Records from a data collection
——

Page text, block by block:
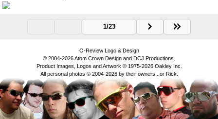
1/23
O-Review Logo & Design
© 2004-2026 Atom Crown Design and DCJ Productions.
Product Images, Logos and Artwork © 1975-2026 Oakley Inc.
All personal photos © 2004-2026 by their owners...or Rick.

——

= Prompt =
Check each line of the entries, and copy the ones that contain "Design".

= Exercise output =
O-Review Logo & Design
© 2004-2026 Atom Crown Design and DCJ Productions.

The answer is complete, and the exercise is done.